What are Specialisations in the MA Societal Transitions?
We offer the possibility to use your elective spaces to specialise in one of four specific transition domains and later complete the Graduation Project on a topic within the same domain.
Energy Transitions Specialisation
Designed by the Erasmus Centre for Energy Transitions (ECET), and composed of three courses, the Energy Transition specialisation invites students to explore the multifaceted aspects of transitioning to sustainable energy systems. Amidst current challenges related to climate and global politics, the need for a rapid Energy Transition has never been more obvious. At the same time, it is essential to ensure that this transition happens fairly – both on a local and global level. The specialisation offers engaging lectures, practical simulations, case-based assignments, and visits to companies and communities. This ensures an immersive, transformative, entrepreneurial, and reflective learning experience for all students.
Energy Specialisation Course Descriptions
The energy industry is undergoing a significant transformation, driven by four key pillars known as 4D: Decarbonization, Decentralization, Digitalization, and Deregulation. Human engagement and social innovation are essential to this evolution, with concepts like energy commons acting as powerful catalysts that integrate these pillars. To address these needs, this course is structured around three parts: the fundamentals of the 4D transition, social innovation, and energy commons.
Given the complexity of the future energy landscape, a successful transition will require professionals who can take a holistic view of the entire energy ecosystem and lead multidisciplinary teams of engineers, economists, IT experts, business analysts, and data scientists. This course equips students with the necessary skills through lectures by leading researchers, guest talks from industry experts, and a site visit to the Green Village, an exemplary energy community. This blend of theory and practical experience prepares students to lead in the evolving energy industry.

The course critically analyzes energy transition from the interrelated perspectives of law and political economy. It pays particular attention to the potential of energy transition to reproduce existing socio-economic inequalities and injustices as well as creating new ones.
After discussing the role of (regulation of ) technology within the energy transition and implications of energy justice and the emergence and dominance of the fossil fuel economy, we will zoom-in on a variety of legal-political institutions that, on the one hand hamper the energy transition and, on the other, have the potential to facilitate it. In this context, the students will learn how under the current system of global law and governance, fossil fuel investors are bestowed exceptional powers while (local) communities resisting extractivist practices are marginalized. The course will engage with emerging policy proposals such as ‘unburnable fuels’ and reflect on the potential of social movements to expedite the transition away from fossil fuels. We will also look into what we call ‘institutions of hope’, that bear the potential of transformative change; in this context, we will discuss the vibrant field of climate change litigation and, more generally, instances of bottom-up legal mobilization.
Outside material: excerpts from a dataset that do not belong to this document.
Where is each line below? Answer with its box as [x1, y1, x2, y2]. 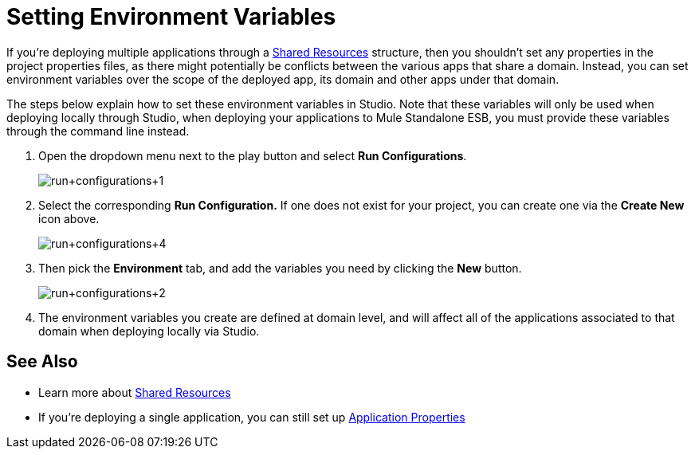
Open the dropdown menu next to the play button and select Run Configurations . [38, 148, 467, 163]
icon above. [38, 211, 100, 226]
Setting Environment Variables [6, 3, 336, 30]
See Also [6, 351, 78, 372]
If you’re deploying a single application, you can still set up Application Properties [38, 410, 465, 424]
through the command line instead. [6, 124, 190, 138]
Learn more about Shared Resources [38, 385, 231, 399]
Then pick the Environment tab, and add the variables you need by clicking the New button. [38, 261, 522, 275]
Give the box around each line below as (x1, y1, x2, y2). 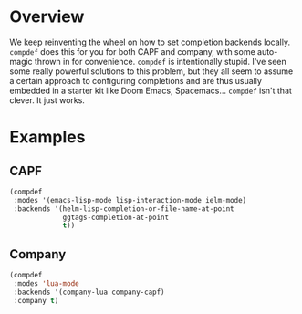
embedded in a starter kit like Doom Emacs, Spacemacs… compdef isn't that (9, 85, 292, 96)
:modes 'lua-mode (13, 279, 79, 288)
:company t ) (13, 296, 59, 305)
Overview (9, 6, 85, 27)
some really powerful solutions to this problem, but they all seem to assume (9, 66, 294, 77)
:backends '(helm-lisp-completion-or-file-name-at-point (13, 204, 234, 214)
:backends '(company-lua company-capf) (13, 288, 166, 297)
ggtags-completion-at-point (62, 213, 170, 222)
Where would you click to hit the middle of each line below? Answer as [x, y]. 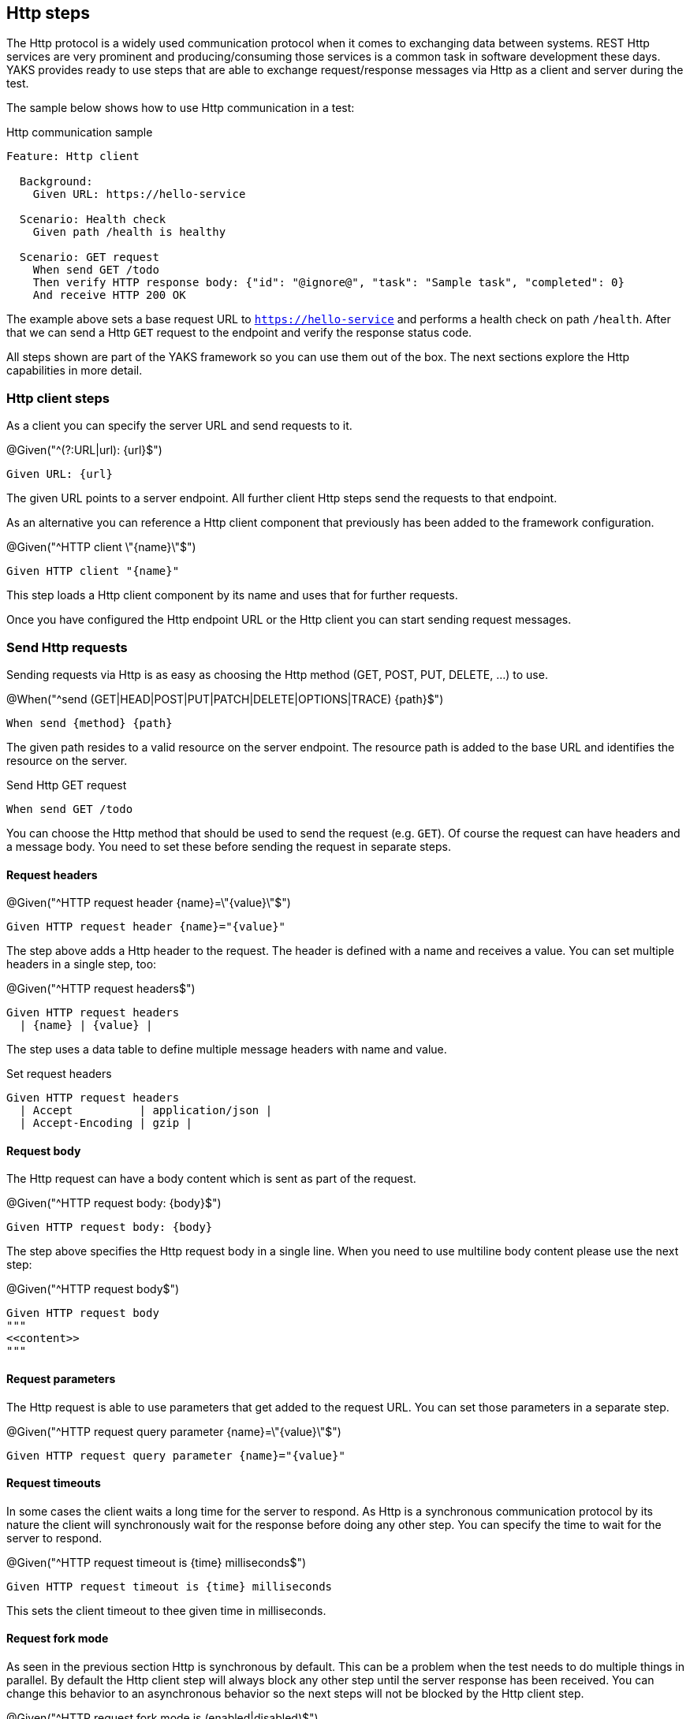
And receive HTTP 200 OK [109, 295]
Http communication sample [80, 132]
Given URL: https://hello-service [139, 194]
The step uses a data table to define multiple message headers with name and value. [227, 1050]
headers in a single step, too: [82, 964]
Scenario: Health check [93, 220]
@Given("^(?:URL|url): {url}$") [84, 450]
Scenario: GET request [89, 257]
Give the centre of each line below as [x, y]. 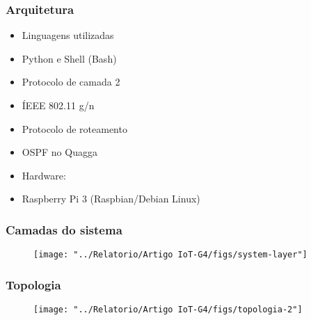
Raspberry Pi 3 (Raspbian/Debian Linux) [111, 199]
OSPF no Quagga [59, 152]
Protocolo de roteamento [74, 128]
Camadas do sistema [64, 229]
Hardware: [44, 175]
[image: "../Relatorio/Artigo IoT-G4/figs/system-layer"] [170, 255]
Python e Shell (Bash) [69, 58]
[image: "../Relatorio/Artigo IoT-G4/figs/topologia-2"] [168, 310]
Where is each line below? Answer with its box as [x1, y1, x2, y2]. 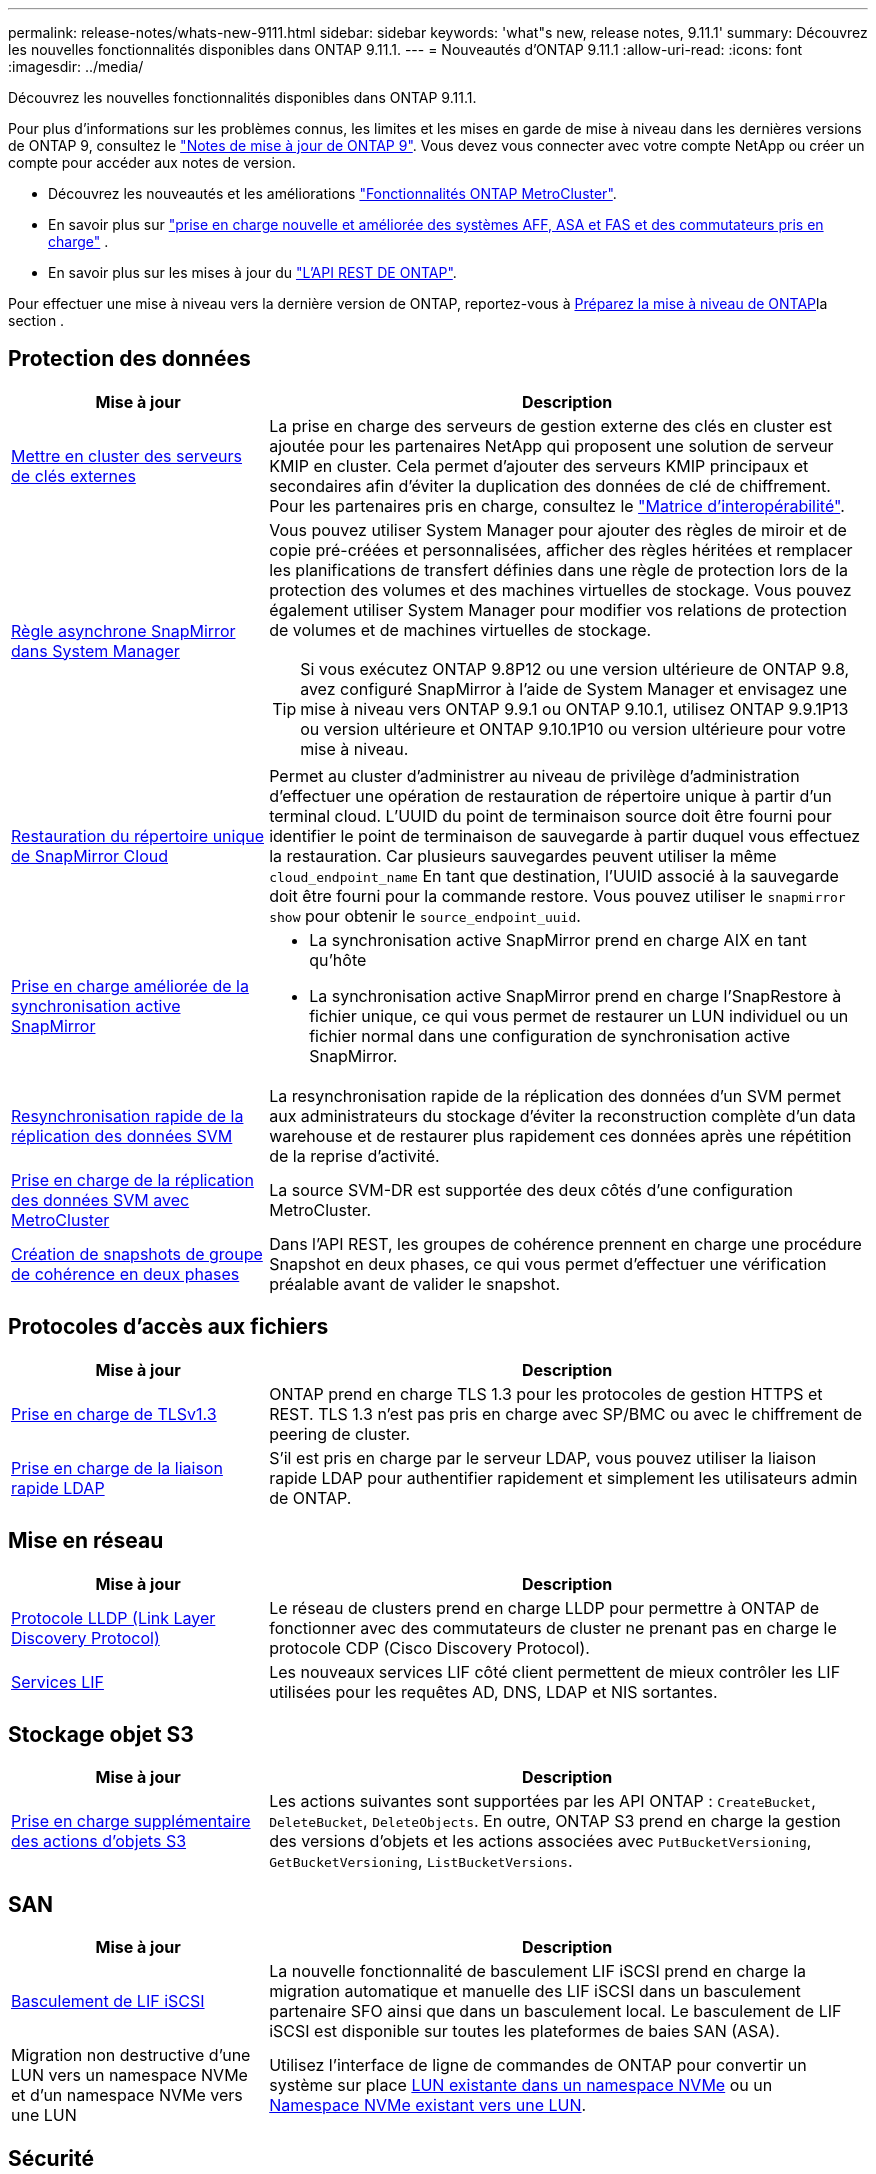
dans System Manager [11, 640, 180, 661]
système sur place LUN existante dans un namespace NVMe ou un [269, 2075, 773, 2096]
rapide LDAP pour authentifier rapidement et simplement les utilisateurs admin [269, 1467, 858, 1488]
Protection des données [8, 346, 251, 372]
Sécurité [8, 2145, 95, 2171]
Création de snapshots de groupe [11, 1243, 263, 1264]
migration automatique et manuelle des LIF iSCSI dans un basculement [269, 1981, 801, 2002]
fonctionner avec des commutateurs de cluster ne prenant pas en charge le [269, 1617, 837, 1638]

One of the key elements in the energy transition is the spatial and physical transformation of the energy value chains and flows. Seaports are crucial elements in these energy value chains and flows, as they are the hubs trough which energy flows are distributed, they are places where energy is produced/generated and they are places where energy intensive industries and transportation movements take place. And this all is right now heavily fossil fuel based which need to undergo a transition towards zero-emission energy and circular value chains. Seaports are thus part of the problem ànd part of the solution in the energy transition. And therefore, a good understanding of their role and underlying mechanisms in the energy transition is highly valuable. The future (zero-emission) port will likely harness renewable energy, electrify equipment and vehicles, implement smart infrastructure, integrate green shipping and green logistics, and adopt circular economy practices. Moreover, new space and infrastructure is needed while facing increasing scarcity of space and money. And this all in a multistakeholder context that a port is. To face these challenges requires a good understanding of the drivers of the energy transition and the role a port playsin that. It requires a good understanding of the economics, strategies and governance of ports, and, it requires an ability to apply the relevant analytical concepts from economics, strategy, governance and transition management to come up with grounded solutions for this energy transition.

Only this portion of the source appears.